But OK, it is about to go off-topic ;-) . Though it can be interesting.


----------



## gvozd

morzh said:


> Man, if you can't tell these two apart, you have a serious hearing problem.



No, it's just the ears of a foreigner. Non-English speakers have some difficulties when try to distinguish short and long vowels, for example. I read that in German there are short, long and half-long vowels It would be a real nightmare for me if I tried to study German.


----------



## Syline

gvozd said:


> I read that in German there are short, long and half-long vowels


It is not true. In German like in English: long vowels, short vowels and diphthongs.


----------



## Albertovna

gvozd said:


> It would be a real nightmare for me if I tried to study German.

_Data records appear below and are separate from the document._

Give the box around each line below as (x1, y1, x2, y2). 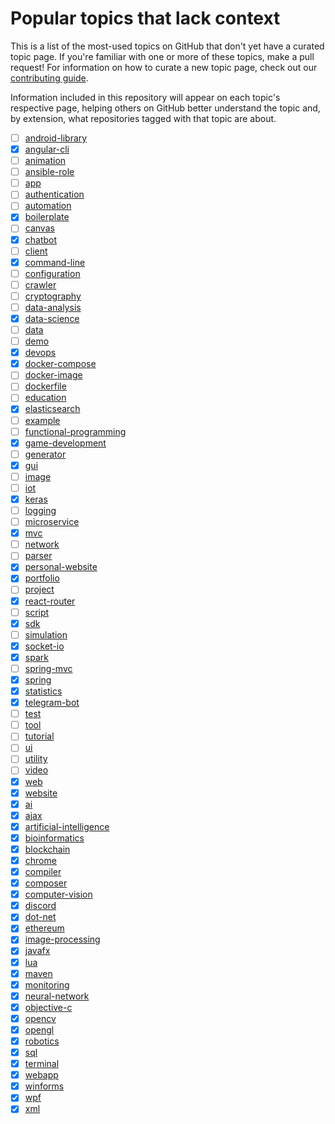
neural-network (24, 990, 90, 1002)
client (24, 245, 48, 257)
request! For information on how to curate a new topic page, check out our (10, 61, 318, 73)
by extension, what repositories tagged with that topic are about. (10, 112, 277, 124)
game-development (24, 437, 107, 449)
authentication (24, 188, 85, 201)
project (24, 583, 55, 596)
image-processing (24, 933, 101, 946)
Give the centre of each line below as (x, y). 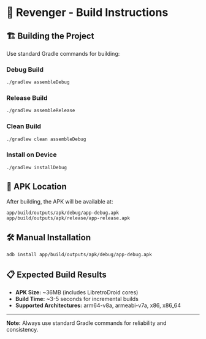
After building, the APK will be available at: (60, 201)
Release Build (27, 98)
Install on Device (32, 154)
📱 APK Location (36, 187)
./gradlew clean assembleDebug (46, 139)
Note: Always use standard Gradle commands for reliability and (86, 323)
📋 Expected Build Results (57, 274)
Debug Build (25, 69)
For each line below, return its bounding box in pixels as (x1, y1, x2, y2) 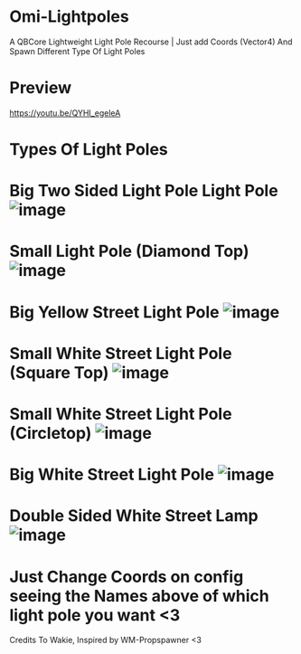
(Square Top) (9, 362, 109, 383)
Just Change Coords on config (9, 566, 244, 587)
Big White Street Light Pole (9, 464, 215, 485)
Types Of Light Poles (9, 139, 169, 160)
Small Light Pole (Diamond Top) (9, 242, 249, 261)
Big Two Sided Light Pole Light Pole (9, 181, 278, 201)
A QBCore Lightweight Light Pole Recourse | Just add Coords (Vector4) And (9, 36, 293, 47)
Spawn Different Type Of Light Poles (9, 45, 146, 56)

I thoroughly recommend that you try. German is a wonderful and not very difficult language to learn.


Syline said:


> In German like in English: long vowels, short vowels and diphthongs.


Aha.


----------



## morzh

Meine nächste Sprache zu lernen ist Deutsch.

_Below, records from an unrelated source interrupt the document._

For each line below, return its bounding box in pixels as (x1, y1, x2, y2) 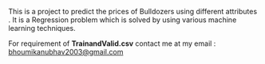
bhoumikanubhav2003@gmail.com (8, 47, 124, 56)
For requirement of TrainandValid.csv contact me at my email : (8, 39, 216, 48)
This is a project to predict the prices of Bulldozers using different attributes (8, 7, 258, 16)
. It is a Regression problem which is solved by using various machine (8, 15, 237, 24)
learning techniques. (8, 24, 76, 32)
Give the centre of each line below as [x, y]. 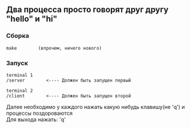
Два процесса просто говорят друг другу [87, 10]
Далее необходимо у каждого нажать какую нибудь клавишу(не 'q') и [95, 107]
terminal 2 [20, 91]
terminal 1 [20, 75]
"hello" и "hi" [32, 19]
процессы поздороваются [39, 113]
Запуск [17, 63]
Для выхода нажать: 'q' [36, 119]
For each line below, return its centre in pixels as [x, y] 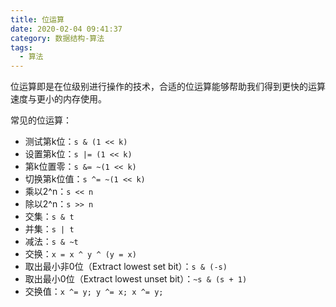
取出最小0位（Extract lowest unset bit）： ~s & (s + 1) [136, 279]
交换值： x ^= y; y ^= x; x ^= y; [94, 292]
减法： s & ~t [51, 242]
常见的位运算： [41, 120]
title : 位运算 [37, 19]
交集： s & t [49, 217]
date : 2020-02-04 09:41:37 [66, 29]
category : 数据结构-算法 [57, 38]
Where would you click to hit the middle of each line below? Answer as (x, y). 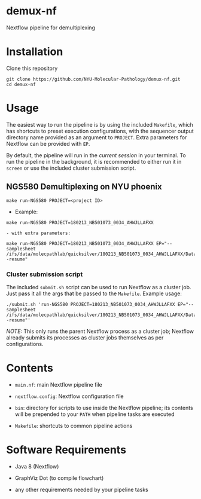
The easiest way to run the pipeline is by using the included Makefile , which (100, 124)
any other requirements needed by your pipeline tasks (81, 489)
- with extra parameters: (38, 233)
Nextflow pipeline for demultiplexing (51, 27)
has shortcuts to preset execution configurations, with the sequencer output (100, 131)
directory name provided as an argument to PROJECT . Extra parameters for (97, 137)
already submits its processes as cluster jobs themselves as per (85, 337)
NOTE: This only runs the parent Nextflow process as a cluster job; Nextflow (100, 331)
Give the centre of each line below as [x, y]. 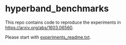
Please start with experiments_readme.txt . [48, 37]
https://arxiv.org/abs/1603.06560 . [40, 27]
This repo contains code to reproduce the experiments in [63, 22]
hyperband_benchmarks [57, 9]
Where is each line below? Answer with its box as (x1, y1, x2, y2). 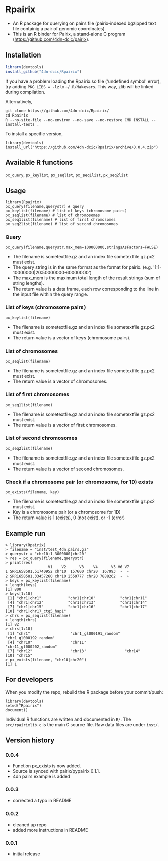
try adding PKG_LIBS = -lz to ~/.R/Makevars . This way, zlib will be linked (5, 83, 154, 89)
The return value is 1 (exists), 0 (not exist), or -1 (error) (12, 514, 125, 521)
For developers (5, 675, 54, 684)
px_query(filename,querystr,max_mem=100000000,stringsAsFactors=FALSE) (5, 245, 158, 250)
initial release (12, 851, 40, 857)
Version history (5, 736, 55, 744)
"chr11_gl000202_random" (5, 644, 57, 649)
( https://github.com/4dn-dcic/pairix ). (12, 36, 90, 42)
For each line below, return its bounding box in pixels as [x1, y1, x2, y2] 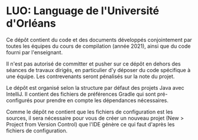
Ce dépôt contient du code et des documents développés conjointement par [6, 36, 192, 43]
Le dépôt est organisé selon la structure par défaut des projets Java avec [6, 84, 184, 91]
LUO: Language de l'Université [6, 4, 160, 18]
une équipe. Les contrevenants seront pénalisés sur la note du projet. [6, 73, 175, 80]
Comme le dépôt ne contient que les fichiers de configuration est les [6, 108, 173, 115]
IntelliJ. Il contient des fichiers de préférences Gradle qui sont [6, 90, 156, 97]
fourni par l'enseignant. [6, 48, 63, 56]
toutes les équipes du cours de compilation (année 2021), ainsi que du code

Beautiful language. It has that robustness, that English lacks.

Zeit...das habe ich fiel


----------



## Syline

Albertovna said:


> I thoroughly recommend that you try. German is a wonderful and not very difficult language to learn.


Adding my recommendations )) German language is just heavenly


----------



## morzh

Hat man nicht mit seiner sprahen hunderttausend hudelei  (singing)

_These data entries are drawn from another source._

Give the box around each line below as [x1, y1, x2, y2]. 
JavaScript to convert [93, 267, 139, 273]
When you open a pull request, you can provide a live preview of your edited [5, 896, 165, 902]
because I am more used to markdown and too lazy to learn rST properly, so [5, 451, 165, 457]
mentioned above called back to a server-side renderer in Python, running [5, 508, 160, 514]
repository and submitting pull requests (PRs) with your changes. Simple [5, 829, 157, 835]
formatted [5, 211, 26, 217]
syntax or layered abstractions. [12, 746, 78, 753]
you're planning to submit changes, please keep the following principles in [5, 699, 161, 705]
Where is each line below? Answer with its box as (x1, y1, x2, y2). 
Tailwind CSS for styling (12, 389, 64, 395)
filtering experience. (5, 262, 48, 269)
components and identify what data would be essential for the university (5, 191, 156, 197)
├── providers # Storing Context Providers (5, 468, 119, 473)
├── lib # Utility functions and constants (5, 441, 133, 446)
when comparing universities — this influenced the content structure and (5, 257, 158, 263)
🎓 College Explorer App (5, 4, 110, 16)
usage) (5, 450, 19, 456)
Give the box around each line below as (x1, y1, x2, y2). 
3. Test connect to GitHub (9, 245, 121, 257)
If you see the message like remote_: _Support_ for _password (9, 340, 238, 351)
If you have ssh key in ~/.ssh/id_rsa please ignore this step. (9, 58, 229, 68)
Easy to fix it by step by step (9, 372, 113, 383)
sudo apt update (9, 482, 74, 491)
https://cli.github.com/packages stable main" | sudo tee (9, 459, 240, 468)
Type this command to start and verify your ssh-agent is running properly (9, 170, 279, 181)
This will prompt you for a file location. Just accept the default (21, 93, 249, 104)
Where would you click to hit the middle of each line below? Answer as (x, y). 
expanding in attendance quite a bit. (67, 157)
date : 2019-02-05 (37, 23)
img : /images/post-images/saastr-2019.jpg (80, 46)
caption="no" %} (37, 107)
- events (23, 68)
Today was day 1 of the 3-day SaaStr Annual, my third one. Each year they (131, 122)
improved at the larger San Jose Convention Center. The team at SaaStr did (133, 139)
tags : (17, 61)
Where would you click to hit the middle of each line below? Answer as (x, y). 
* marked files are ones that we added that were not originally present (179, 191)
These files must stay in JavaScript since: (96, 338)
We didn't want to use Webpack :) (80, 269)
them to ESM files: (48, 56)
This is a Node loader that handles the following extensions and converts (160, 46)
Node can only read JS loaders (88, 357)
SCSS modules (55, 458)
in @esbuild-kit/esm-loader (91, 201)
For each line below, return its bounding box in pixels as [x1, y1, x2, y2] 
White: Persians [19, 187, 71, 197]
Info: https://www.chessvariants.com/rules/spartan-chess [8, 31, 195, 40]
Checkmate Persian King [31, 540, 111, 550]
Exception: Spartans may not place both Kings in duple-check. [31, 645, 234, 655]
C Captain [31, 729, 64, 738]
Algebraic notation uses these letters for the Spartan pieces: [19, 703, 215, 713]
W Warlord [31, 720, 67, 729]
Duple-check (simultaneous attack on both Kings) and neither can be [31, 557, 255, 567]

All those capital letters usage is what I dread.


----------



## gvozd

Albertovna said:


> I thoroughly recommend that you try. German is a wonderful and not very difficult language to learn.



I wish I had abilities to learn more than 1 foreign language. The more I learn English the less I know it


----------



## morzh

gvozd said:


> I wish I had abilities to learn more than 1 foreign language. The more I learn English the less I know it



Stop learning. Go practice.


----------



## gvozd

morzh said:


> It has that robustness, that English lacks.



You mean English is too soft? Without hardness and liveliness?


----------



## morzh

No, I don't mean "with no liveliness".
But hardness....it's hardly there


----------



## morzh

English is beautiful, but sound-wise it's a bit (just a bit, no offense - I love it) on the bland side.


----------



## Explorer41

morzh said:


> English is beautiful, but sound-wise it's a bit (just a bit, no offense - I love it) on the bland side.


Well... This thread did go off-topic. OK.
As for me, I always liked the sound of English more than, say, the sound of French.

Of course, it all depends on an author of a concrete document... When I write English, it's bad; when Byron writes English, it's good; and when Tolkien writes English, it's good. In all the levels: meanings and language constructs are beautiful as well as its sound.

I like very much the English ways of organizing thought and sound; the latter is especially true, when a text doesn't contain too much of latin-like words.


----------